Ameloblastic fibroma is a rare benign mixed epithelial and mesenchymal odontogenic tumour as it contributes to approximately 2% of all odontogenic tumours. It often occurs in the first or second decade of life. Ameloblastic fibroma usually appears as painless swelling of the jaw in the posterior region of the mandible.^[2] It can be associated with an impacted toot h^[3] and it might impede eruption of other teeth. The lesion can be asymptomatic when it is small and most are incidental findings of routine dental radiographic imaging, etc.^[3]^[4]

Diagnosis

Radiographic Features

Radiographically, ameloblastic fibroma has a variable appearance. It can appear as a unilocular lesion with smooth, well-defined margin when smaller. However, it can be multilocular when it is enlarged. It can be mistaken as dentigerous cyst as the lesion is often associated with an impacted tooth.^[1]^[4]

Histopathology

The histopathology of ameloblastic fibromas resembles the stages of normal tooth development.^[5] These mixed lesions consist of histologically distinct epithelial and mesenchymal tissues.^[6] The epithelial tissue resembles dental lamina and enamel organ tissues, while the mesenchyme resembles the dental papilla.^[7]

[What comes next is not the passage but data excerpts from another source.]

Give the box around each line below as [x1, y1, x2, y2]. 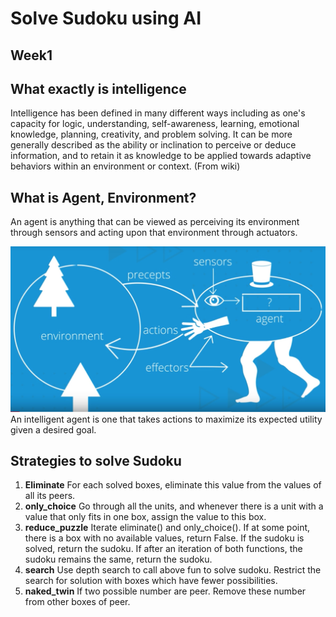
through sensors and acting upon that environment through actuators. [10, 227, 298, 239]
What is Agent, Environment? [10, 189, 197, 206]
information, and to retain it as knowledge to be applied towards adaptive [10, 150, 312, 162]
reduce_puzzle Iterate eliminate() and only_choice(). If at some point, [24, 522, 311, 534]
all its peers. [24, 490, 76, 502]
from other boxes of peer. [24, 596, 131, 608]
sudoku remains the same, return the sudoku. [24, 553, 213, 566]
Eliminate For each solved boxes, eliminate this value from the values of [24, 479, 322, 491]
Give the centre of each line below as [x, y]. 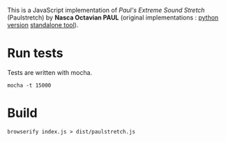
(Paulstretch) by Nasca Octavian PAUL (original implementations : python [113, 17]
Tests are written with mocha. [50, 72]
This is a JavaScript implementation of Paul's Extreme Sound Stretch [106, 10]
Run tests [35, 54]
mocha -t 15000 [29, 85]
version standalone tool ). [43, 25]
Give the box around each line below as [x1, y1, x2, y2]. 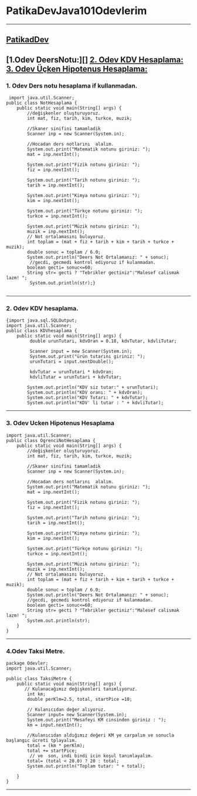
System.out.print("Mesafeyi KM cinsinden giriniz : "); [27, 717, 167, 723]
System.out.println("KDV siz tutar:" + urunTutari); [27, 384, 159, 390]
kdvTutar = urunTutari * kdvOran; [29, 369, 114, 375]
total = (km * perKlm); [27, 743, 85, 748]
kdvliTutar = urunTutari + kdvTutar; [29, 374, 122, 380]
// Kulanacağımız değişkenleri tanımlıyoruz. [24, 686, 138, 692]
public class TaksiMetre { [6, 675, 72, 681]
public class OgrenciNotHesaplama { [6, 437, 96, 443]
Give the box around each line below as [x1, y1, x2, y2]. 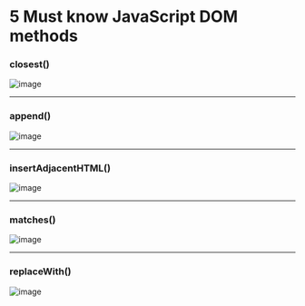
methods [9, 25, 79, 46]
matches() [9, 213, 56, 226]
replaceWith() [9, 265, 72, 278]
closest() [9, 58, 50, 71]
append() [9, 110, 52, 123]
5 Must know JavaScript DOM [9, 6, 239, 27]
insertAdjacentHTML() [9, 162, 112, 174]
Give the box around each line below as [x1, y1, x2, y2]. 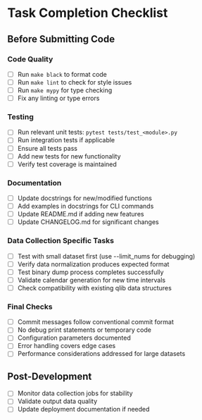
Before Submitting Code [7, 33, 115, 45]
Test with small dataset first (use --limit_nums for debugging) [17, 252, 196, 260]
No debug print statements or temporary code [17, 326, 151, 334]
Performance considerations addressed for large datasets [17, 350, 186, 358]
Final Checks [7, 302, 53, 311]
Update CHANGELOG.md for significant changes [17, 218, 160, 226]
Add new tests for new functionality [17, 152, 121, 160]
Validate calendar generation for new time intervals [17, 276, 166, 284]
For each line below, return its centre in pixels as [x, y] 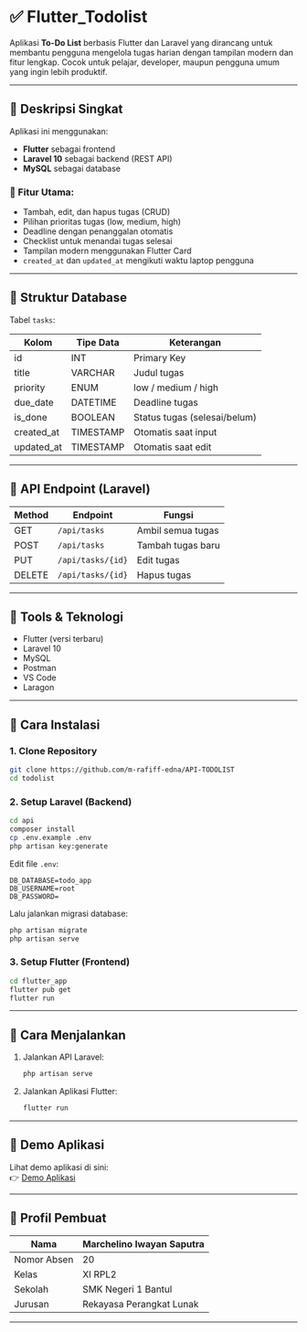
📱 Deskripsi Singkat [66, 109]
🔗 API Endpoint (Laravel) [80, 490]
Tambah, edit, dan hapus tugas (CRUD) [96, 212]
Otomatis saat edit [173, 447]
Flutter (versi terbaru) [63, 639]
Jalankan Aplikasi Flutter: [70, 1092]
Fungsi [178, 515]
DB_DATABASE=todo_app [51, 880]
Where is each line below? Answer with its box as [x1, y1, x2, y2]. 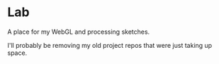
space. [7, 49, 28, 57]
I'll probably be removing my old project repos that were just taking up [7, 41, 213, 49]
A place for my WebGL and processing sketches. [7, 27, 150, 36]
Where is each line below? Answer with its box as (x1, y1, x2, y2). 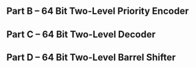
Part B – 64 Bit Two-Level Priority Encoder (6, 5, 189, 17)
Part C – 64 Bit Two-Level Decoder (6, 29, 156, 40)
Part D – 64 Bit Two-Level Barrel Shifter (6, 52, 176, 63)
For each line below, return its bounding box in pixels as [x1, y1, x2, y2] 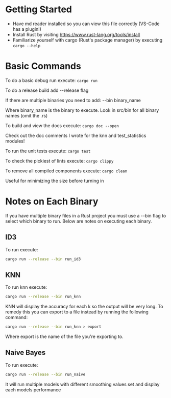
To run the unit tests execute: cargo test [5, 148, 91, 154]
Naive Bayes [5, 348, 46, 357]
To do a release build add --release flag [5, 87, 89, 93]
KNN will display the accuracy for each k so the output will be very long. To [5, 304, 163, 310]
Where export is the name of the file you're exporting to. [5, 333, 124, 340]
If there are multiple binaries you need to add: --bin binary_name [5, 97, 141, 103]
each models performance [5, 386, 61, 393]
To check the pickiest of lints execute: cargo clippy [5, 157, 114, 164]
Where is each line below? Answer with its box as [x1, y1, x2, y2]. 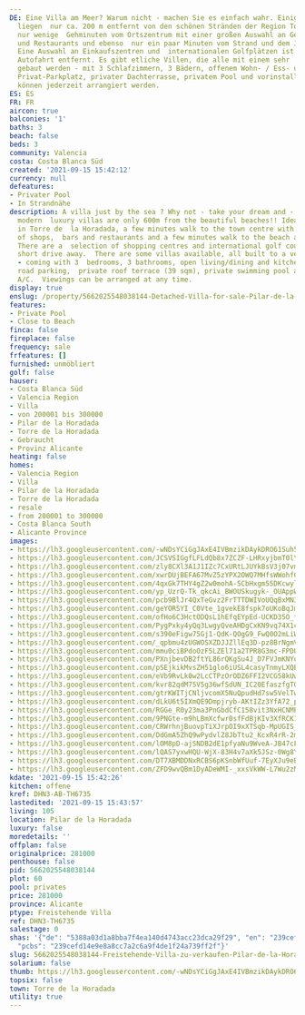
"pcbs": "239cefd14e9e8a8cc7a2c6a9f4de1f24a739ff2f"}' [17, 941, 230, 951]
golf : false [9, 368, 54, 377]
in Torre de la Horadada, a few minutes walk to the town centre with [17, 224, 295, 233]
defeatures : [9, 182, 54, 192]
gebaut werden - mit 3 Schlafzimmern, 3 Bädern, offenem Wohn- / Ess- [17, 64, 290, 74]
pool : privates [9, 882, 67, 892]
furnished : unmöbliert [9, 360, 95, 369]
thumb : [9, 967, 34, 976]
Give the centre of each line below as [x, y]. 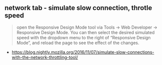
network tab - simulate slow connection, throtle [78, 8]
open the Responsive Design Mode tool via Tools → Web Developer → [87, 27]
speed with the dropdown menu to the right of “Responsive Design [83, 37]
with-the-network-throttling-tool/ [45, 57]
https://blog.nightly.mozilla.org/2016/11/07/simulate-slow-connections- [83, 52]
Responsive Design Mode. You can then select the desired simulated [85, 32]
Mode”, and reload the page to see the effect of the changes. [78, 43]
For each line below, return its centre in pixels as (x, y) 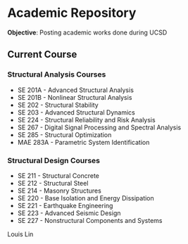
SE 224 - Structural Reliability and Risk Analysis (87, 120)
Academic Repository (72, 13)
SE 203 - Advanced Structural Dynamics (76, 112)
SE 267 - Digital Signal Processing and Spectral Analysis (99, 127)
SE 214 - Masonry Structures (59, 191)
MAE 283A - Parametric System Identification (83, 142)
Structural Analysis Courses (57, 75)
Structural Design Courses (54, 160)
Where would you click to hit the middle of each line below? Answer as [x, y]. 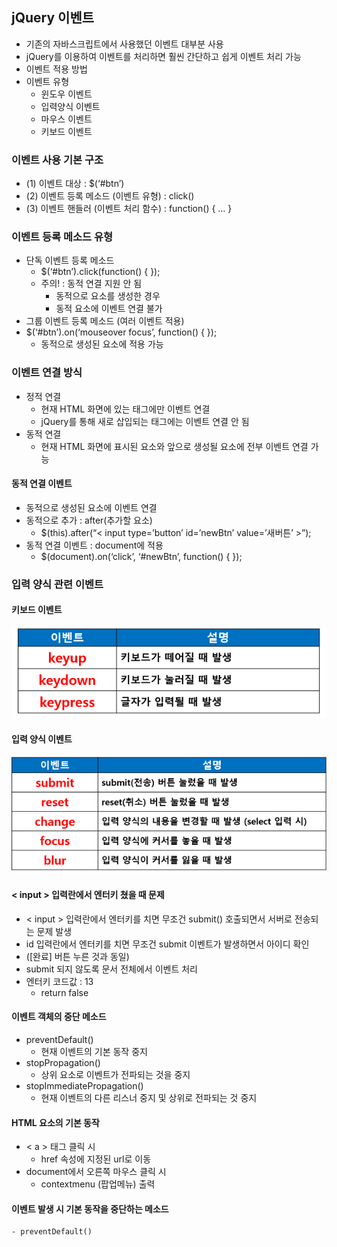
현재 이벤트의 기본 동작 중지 [94, 1051]
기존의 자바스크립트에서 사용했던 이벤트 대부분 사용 [124, 44]
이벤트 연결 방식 [47, 373]
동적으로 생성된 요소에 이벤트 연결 [91, 507]
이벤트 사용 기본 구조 [57, 160]
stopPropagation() [63, 1062]
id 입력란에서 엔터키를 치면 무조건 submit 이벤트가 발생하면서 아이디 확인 [167, 944]
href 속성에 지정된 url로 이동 [96, 1159]
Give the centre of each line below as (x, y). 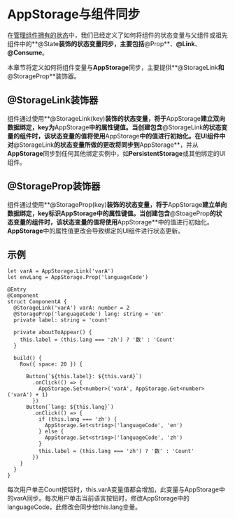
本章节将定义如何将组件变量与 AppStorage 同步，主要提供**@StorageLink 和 (116, 67)
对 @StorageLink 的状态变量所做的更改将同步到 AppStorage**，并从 (103, 145)
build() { (28, 358)
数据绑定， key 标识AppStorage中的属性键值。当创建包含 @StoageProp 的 (112, 213)
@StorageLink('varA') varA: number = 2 (72, 308)
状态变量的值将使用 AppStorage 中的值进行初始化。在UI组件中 (138, 136)
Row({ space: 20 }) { (51, 364)
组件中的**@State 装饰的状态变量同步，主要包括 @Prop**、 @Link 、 (104, 43)
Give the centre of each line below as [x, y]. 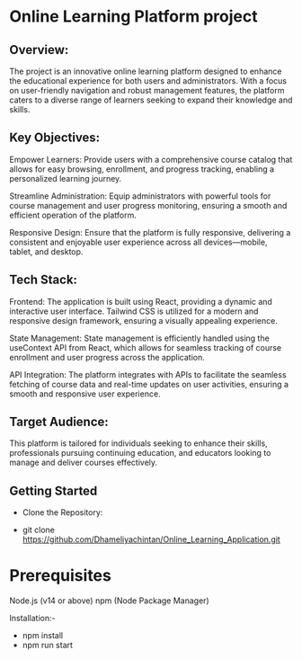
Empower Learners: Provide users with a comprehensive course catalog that [151, 159]
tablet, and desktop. [46, 251]
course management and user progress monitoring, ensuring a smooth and [148, 205]
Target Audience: [59, 422]
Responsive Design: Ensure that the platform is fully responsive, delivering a [150, 232]
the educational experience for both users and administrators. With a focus [148, 81]
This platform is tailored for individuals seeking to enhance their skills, [138, 443]
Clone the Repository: [62, 512]
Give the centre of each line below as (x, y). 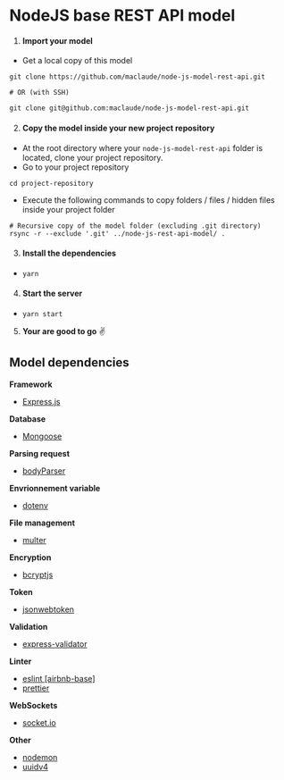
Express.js (41, 401)
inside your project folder (69, 209)
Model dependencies (69, 363)
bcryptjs (38, 575)
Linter (21, 661)
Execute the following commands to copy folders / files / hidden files (148, 200)
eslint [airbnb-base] (58, 678)
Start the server (52, 294)
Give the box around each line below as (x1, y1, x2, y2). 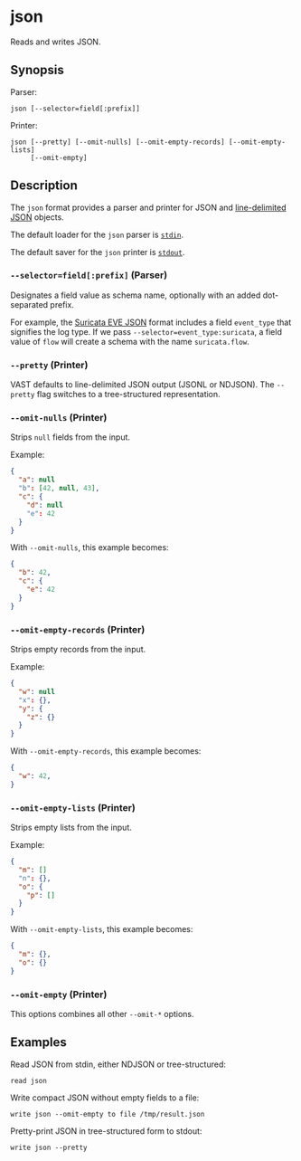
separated (10, 299, 49, 309)
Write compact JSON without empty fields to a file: (10, 1092, 200, 1103)
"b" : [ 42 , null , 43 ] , (18, 484, 100, 493)
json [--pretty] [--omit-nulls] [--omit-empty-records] (10, 138, 225, 147)
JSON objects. (10, 211, 64, 223)
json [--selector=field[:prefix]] (10, 104, 141, 113)
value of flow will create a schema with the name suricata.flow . (10, 336, 249, 347)
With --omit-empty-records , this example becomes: (10, 746, 202, 757)

The epithelial component features strands which branch and join, or anastomose. This results in knots of differing mass, resembling islands in a loose stroma.^[7] Cells in the strands tend to be cuboidal, but where budding occurs from the strands the knots resemble tooth caps. The bud-cap stage of normal development shows ameloblasts forming palisades of columnar cells adjacent to a starry-like, loosely formed layer known as stellate reticulum.^[8] However, the pattern of budding strands is distinctive from normal development.^[7] The Ameloblastic Fibroma epithelial tissue could be confused with the most common odontogenic tumour, the Ameloblastoma. Therefore the mesenchymal component is histologically important in differential diagnosis.^[7]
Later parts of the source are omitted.